**Available data**
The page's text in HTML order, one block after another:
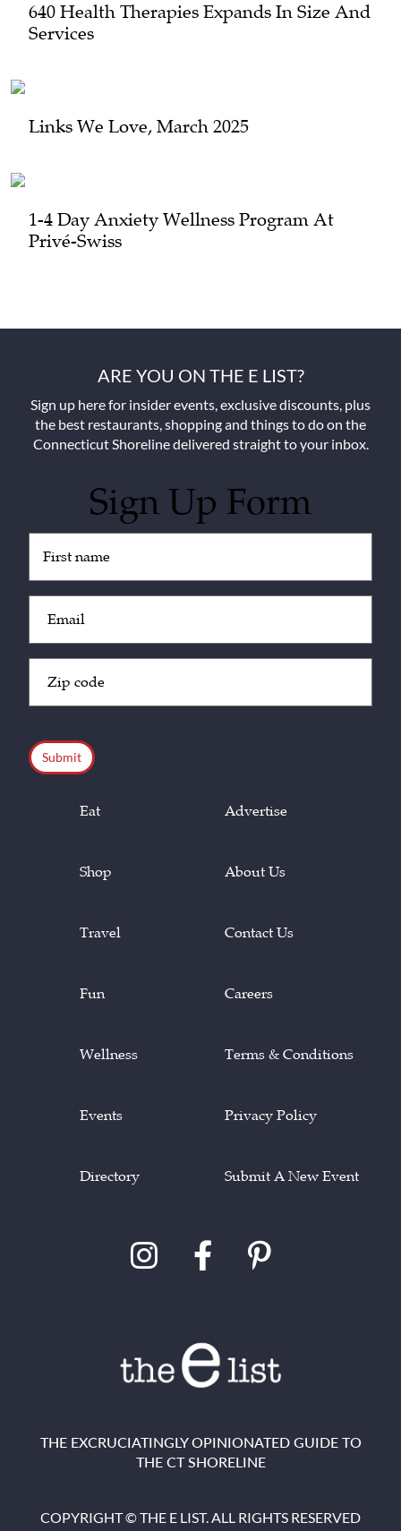
640 Health Therapies Expands In Size And
Services
Links We Love, March 2025
1-4 Day Anxiety Wellness Program At
Privé-Swiss
ARE YOU ON THE E LIST?
Sign up here for insider events, exclusive discounts, plus
the best restaurants, shopping and things to do on the
Connecticut Shoreline delivered straight to your inbox.
Sign Up Form
(Required)
(Required)
Code
Eat
Shop
Travel
Fun
Wellness
Events
Directory
Advertise
About Us
Contact Us
Careers
Terms & Conditions
Privacy Policy
Submit A New Event
THE EXCRUCIATINGLY OPINIONATED GUIDE TO
THE CT SHORELINE
COPYRIGHT © THE E LIST. ALL RIGHTS RESERVED
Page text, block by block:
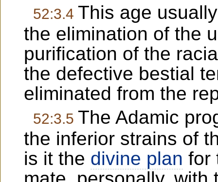
52:3.4 This age
the elimination of the
purification of the
the defective bestial
eliminated from the
52:3.5 The Adamic
the inferior strains of
is it the divine plan for
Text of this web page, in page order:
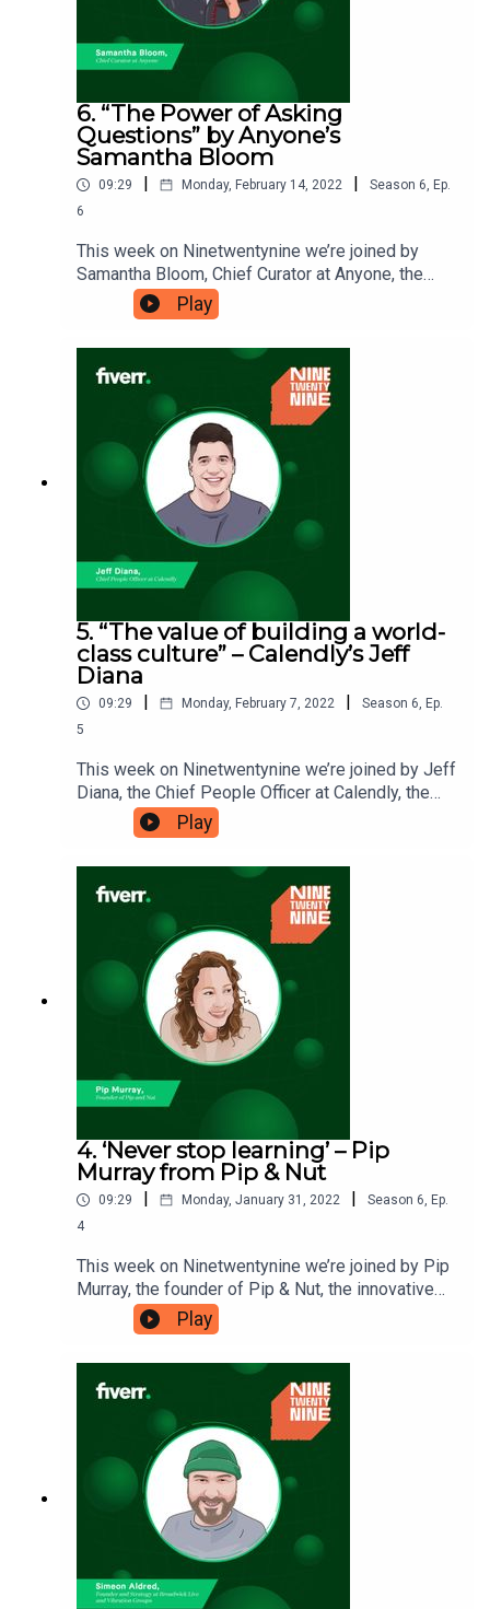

**What you are asked to do**
Look through the listing above. Pick out each line with "block" and copy it.

**Answer space**
The page's text in HTML order, one block after another:
Page text, block by block:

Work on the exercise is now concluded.